Lukas Theune ist Anwalt. Er vertritt auch G20-Beschuldigte. Am Beispiel eines aktuellen Mandanten zeigt er uns, auf wie viel Material die Ermittler zugreifen können. Allein in diesem Fall wurde über eine Stunde Bildmaterial zusammengestellt. Ein praktisch lückenloses Bewegungsprofil. Und so ein Mitschnitt könnte nun wohl von vielen erstellt werden, die zufällig vor Ort waren oder friedlich demonstrieren wollten.

Lukas Theune, Rechtsanwalt: „Das ist der Weg in einen polizeilichen Überwachungsstaat. Ja, das muss man einfach so sehen. Das führt auch letztlich dazu, dass sich die Einzelne oder der Einzelne ganz genau überlegen muss, gehe ich denn überhaupt noch auf eine Versammlung? Das mache ich doch im Zweifel lieber nicht, wenn danach noch jahrelang computergestützt auswertbar ist, auf welcher Demo ich denn war.“

Und es geht längst nicht mehr nur um reine Gesichtserkennung. Einige Bundesländer arbeiten bereits mit Software, die Informationen automatisch verknüpfen kann. Hessen zum Beispiel. Das Programm „HessenDATA” kann mit Hilfe von Algorithmen Verbindungen zwischen verschiedenen polizeilichen Datenbanken herstellen und auch Informationen aus dem Internet einbinden. Mitgeschnittene Telefongespräche, abgefangene Mails, Kontakte, Aufenthaltsorte. All das kann dann zu Profilen zusammengeführt werden. So sollen die Netzwerke von Verdächtigen schneller erfasst werden. Aber was, wenn die Polizei sich irrt? Wenn die Technologie missbraucht wird? Wenn Unschuldige oder sogar politische Gegner so gerastert werden?

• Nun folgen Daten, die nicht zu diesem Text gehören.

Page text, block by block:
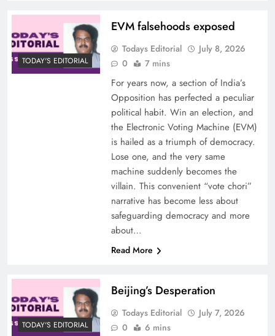
TODAY'S EDITORIAL
EVM falsehoods exposed
Todays Editorial
July 8, 2026
0
7 mins
For years now, a section of India’s
Opposition has perfected a peculiar
political habit. Win an election, and
the Electronic Voting Machine (EVM)
is hailed as a triumph of democracy.
Lose one, and the very same
machine suddenly becomes the
villain. This convenient “vote chori”
narrative has become less about
safeguarding democracy and more
about…
Read More
TODAY'S EDITORIAL
Beijing’s Desperation
Todays Editorial
July 7, 2026
0
6 mins

Johannes Caspar, Datenschutzbeauftragter Hamburg: „Der Rechtsstaat kann es nicht, darf es auch nicht verhindern, dass Kriminalität verfolgt wird. Er muss aber auch gleichzeitig verhindern, dass diese Verfolgung von Kriminalität ausufert und in eine … in einen Bereich der Unkontrollierbarkeit absinkt. Und wenn es dann … wenn das nicht gelingt, dann verlieren wir sozusagen die Bindung, die wir im Rechtsstaat eben gegenüber einem Willkürstaat haben, wo die Polizei machen kann, was sie will.“

Es sind Gesetze, die genau davor schützen, die Grenzen setzen müssen. Aber die Hürden für polizeiliche Maßnahmen sind in den letzten Jahren immer weiter gesenkt worden. In mehreren Ländern darf die Polizei nicht mehr nur bei realen Gefahrensituationen eingreifen – sondern bereits, wenn eine Gefahr nur droht. Aber ab wann „droht” Gefahr? Wird es nicht irgendwann willkürlich? Überlassen wir es Algorithmen, anhand von Annahmen und Erfahrungswerten zu berechnen, wer einmal gefährlich werden könnte? Und wer will das noch rechtsstaatlich kontrollieren?

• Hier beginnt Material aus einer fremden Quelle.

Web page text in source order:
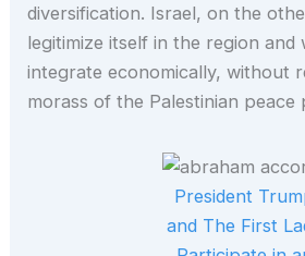
diversification. Israel, on the
legitimize itself in the region and
integrate economically, without
morass of the Palestinian peace
President
and The First
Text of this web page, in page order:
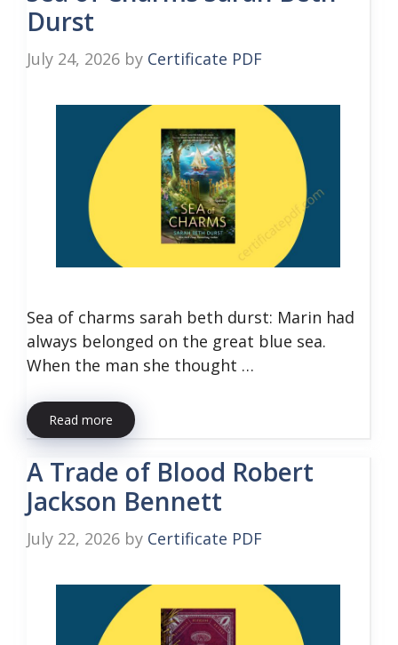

Yvonne Hofstetter, Autorin und IT-Unternehmerin: „Zwischen den Möglichkeiten, die die Technologie zur Verfügung stellt in Bezug auf Kontrolle, in Bezug auf Überwachung, in Bezug auf Freiheitseinschränkungen schützt uns nur die ganz dünne, hauchdünne Schicht des Rechts in einem Rechtsstaat. Und wenn ich aber sage, ich gebe das auf, dann sind wir auf dem besten Wege abzurutschen in eine Herrschaftsform, wo eben dieses, diese dünne Schicht des Rechts aufgelöst wird und wir eben unsere Freiheit tatsächlich auch ad acta legen können.”

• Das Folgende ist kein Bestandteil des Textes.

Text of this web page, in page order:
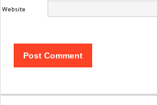
Website
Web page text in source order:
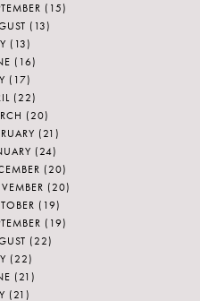
(15)
(13)
(13)
(16)
(17)
(22)
(20)
(21)
(24)
(20)
(20)
(19)
(19)
(22)
(22)
(21)
(21)

Clearview war ein Tabubruch. Aber die Möglichkeiten zur Überwachung gehen längst weiter. Die Debatte darüber, wo wir die Grenzen setzen müssen, hat erst begonnen.

Kommentare zum Thema

  • Aga Bellwald 04.02.2020, 18:06 Uhr

    Danke für diesen Beitrag. Er erinnert mich stark an die Fichenaffäre von 1989 in der Schweiz, als wegen krummer Geschäfte des Mannes von BR Elisabeth Kopp im Laufe der damaligen Untersuchungen durch die Staatsanwaltschaft herauskam, dass der Staatsschutz gegen eine Million CH-Bürger*innen über Jahre wahllos überwacht, ausspioniert und jede politische Tätigkeit auf Karteikarten vermerkt hatte. Insbesondere linke Aktivist*innen und Politiker*innen waren damals von der Spitzelei betroffen. "Kopp sei Dank hast Du gelogen, drum sind die Schhnüffler aufgeflogen". Mit den digitalen Methoden ist heute so einiges mehr möglich als noch vor einigen Jahrzehnten. Unschöne Aussichten Für mich ist dieser Gesichtserkennungsskandal ein Grund mehr, auf diese asozialen Netzwerke zu verzichten. Eines Tages schlägt diese ganze Sammelwut in irgend einer Form auf die Nutzer*innen dieser Medien zurück, das ist so sicher wie das Amen in der Kirche.

  • Rudolf Wolff 04.02.2020, 17:16 Uhr

    Ich habe mir mal gedanken gemacht über diesen Überwachungswahn gemacht und habe mir gefragt, was macht diese Bürgerüberwachung eigentlich mit uns,dem Bürger oder ist es uns egal was die Politik da so abzieht mit uns, und sollten wir uns nicht mal selber fragen warum wird die Politik nicht Überwacht und bei Steuerverschwendung Kontrolliert das gleiche gilt für die Verwaltung und den Sicherheitskräften, hier meine Damen und Herren von der Politik wird von euch der Soziale Frieden zerstört und wir eine große Schieflage in unseren Land weil Politik nicht im stande ist dieses zu beheben, und ich frage warum wird unser Grundgesetz immer mehr Mißachtet von euch Politiker, ich sehe es immer wieder das ihr mit eure Bürgerfeindliche Politik die Menschen die im Sozialen abseits stehen den Rechtsradikalen Rattenfänger in die Arme treibt, ich als kann doch verlangen das die Politik gewählt vom Bürger endlich schluß macht mit ihren Krankhaften Egoismus und sich endlich um ihre kümmert r.wolff

  • Firehorse 04.02.2020, 05:15 Uhr

    Ist PatriotAct immer noch aktiv? (Rhethorische Frage...) Allein dass eigentlich vorübergehende Erlasse erhalten bleiben und nicht wieder rückgängig gemacht werden, zeigt ein Bild eines wiederkehrenden Militarismus. Trump, Orban, Johnson, Erdogan, der Aufstieg einer AFD und ein Innenminister mit Heimatmuseum tun ihr Übriges dazu beitragen. Mit dem Gestrigen kann man kein Morgen gestalten. Das war schon immer so und wird sich niemals ändern.